Configure the service according to the Configuration of Caching Principal Resolution Service. Then click on "Add Property" in the "Consumer Caching Principal Resolution Services" section and configure the following fields:
Readonly on Consumer | This checkbox should be selected only on producer nodes of Mindbreeze InSpire environments. |
Base URL | The URL to the Mindbreeze Management Center of the Mindbreeze InSpire appliance. If hosted in the cloud, usually https://mycompany.mindbreeze.com:8443 |
Realm | For on-prem appliances "master" by default, in the cloud this value must be adjusted |
Service Port | The Caching Principal Resolution Service Port on the Mindbreeze InSpire Appliance |
Disable | Disable updating remote cache |
Switch to the "Network" tab and click on "Add Credential". Configure the following fields:
Name | Assign an arbitrary, but meaningful name |
Type | OAuth 2 |
Access Token URL | The URL from which OAuth 2 access tokens can be requested.

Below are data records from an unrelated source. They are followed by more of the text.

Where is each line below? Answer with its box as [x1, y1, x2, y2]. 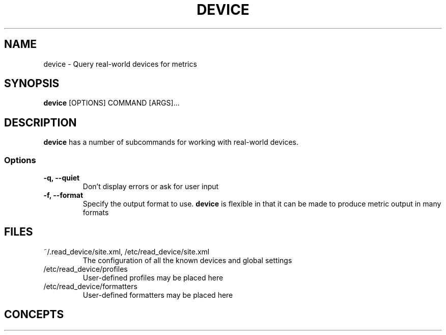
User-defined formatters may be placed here [82, 290, 233, 299]
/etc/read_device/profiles [43, 264, 128, 273]
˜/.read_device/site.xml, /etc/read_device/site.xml [43, 247, 210, 256]
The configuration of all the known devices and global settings [82, 255, 292, 265]
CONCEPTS [4, 308, 64, 321]
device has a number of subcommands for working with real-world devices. [43, 138, 299, 147]
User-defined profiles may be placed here [82, 273, 224, 282]
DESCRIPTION [4, 116, 77, 129]

If hosted in the cloud, usually https://mycompany.mindbreeze.com:8443/auth/realms/master/protocol/openid-connect/token. Please note that the realm ("master") must be customized for cloud environments. |
Client ID | OAuth 2 Client ID. The default client "mindbreeze-inspire-public" is recommended |
Username | Username of a user who has the role "InSpire Index Writer". See also Configuration Backend Credentials |
Password | Password of this user |
Click Add Endpoint and configure the following fields:
Location | https://mycompany.mindbreeze.com:8443/realm/master (Please note that the realm ("master") must be customized for cloud environments). |
Credential | The credential that you have previously created |
If you have problems, here is a list of possible solutions:
On the Mindbreeze Proxy environment, open the current crawler log file (in /data/logs/log-mescrawler_launchedservice-<service>/current/log-mescrawler_launchedservice.log). If you find an error message there, it will probably indicate incorrect or missing configuration parameters. Depending on the error message, please check the following parts of the configuration:
If you did not find any errors or other errors in the crawler logs on the Mindbreeze Proxy Environment that indicate filter or index problems, please check the filter or index logs on the Mindbreeze InSpire Appliance.
You can check whether a connection to the remote index is possible by executing the following command on your appliance in the inspire container. In this case, we will try to call the Remote Base URL https://mycompany.mindbreeze.com:8443/:
curl -kv https://mycompany.mindbreeze.com:8443/
If the connection is successful, you should receive an arbitrary HTML status code as a response (no login is performed here, this is only a connection test):
…
< HTTP/1.1 401 Unauthorized
…
However, if you get a response like this, it means that you may need to configure a proxy or that a firewall activation is necessary:
* Connection refused
* Failed connect to mycompany.mindbreeze.com:8443; Connection refused
* Closing connection 0
curl: (7) Failed connect to mycompany.mindbreeze.com:8443; Connection refused
If a proxy is necessary, you must configure it in the Management Center as described here.
Furthermore, in order to be able to make a connection test with the proxy using the curl command, an environment variable must also be set as follows:
export https_proxy=myproxy.mycompany.com:8080
Ideally, you should now be able to establish a successful connection with the curl connection test mentioned above.
However, if you get an answer like this:
< HTTP/1.1 403 Forbidden
< Server: squid/...
...
< X-Squid-Error: ERR_ACCESS_DENIED 0
...
this means that you have successfully configured a proxy, but the proxy does not allow a connection. In this case, a proxy activation is necessary.